Subject: Re: [patch 52/52] fs: icache less I_FREEING time

On Thu, Jul 01, 2010 at 01:33:42PM +1000, Dave Chinner wrote:
> On Wed, Jun 30, 2010 at 10:14:52PM +1000, Nick Piggin wrote:
> > On Wed, Jun 30, 2010 at 08:13:54PM +1000, Dave Chinner wrote:
> > > On Thu, Jun 24, 2010 at 01:03:04PM +1000, [email protected] wrote:
> > > > Problem with inode reclaim is that it puts inodes into I_FREEING state
> > > > and then continues to gather more, during which it may iput,
> > > > invalidate_mapping_pages, be preempted, etc. Holding these inodes in
> > > > I_FREEING can cause pauses.
> > >
> > > What sort of pauses? I can't see how holding a few inodes in
> > > I_FREEING state would cause any serious sort of holdoff...
> >
> > Well if the inode is accessed again, it has to wait for potentially
> > hundreds of inodes to be found from the LRU, pagecache invalidated,
> > and destroyed.
>
> So it's a theoretical concern you have, not something that's
> actually been demonstrated as a problem?
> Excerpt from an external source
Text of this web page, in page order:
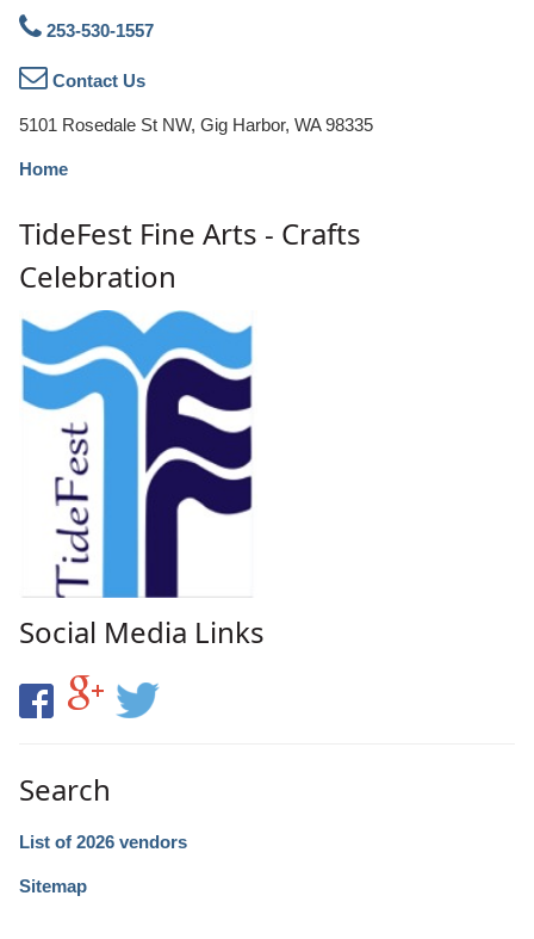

Yes it causes holdoffs. I actually started visibly seeing the problem
badly in my parallel git diff workload as I started experimenting with
increasing batch size.

But even smaller batches could have a problem if the wrong inode is hit.
I didn't add instrumentation in there, but I just didn't see such a
benefit from batching after the lock breakups, so I prefer to go the
other way and add back batching and its downsides IF that proves to be
an improvement.

Is this of any consequence for the filesystem?

> As it is, If the inode is accessed immediately after teardown has
> started, then we failed to hold on to the inode at a higher level
> for long enough.

Or simply didn't anticpate userspace access pattern.

> Changing the I_FREEING behaviour is trying to
> address the issue at the wrong level...

Reclaim should of course be as good as possible. But it is inherntly
going to have problems. You need to design everything around reclaim
thinking about the possibility that it will go wrong. Because it will,
in unreproducable ways, on a customer's machine.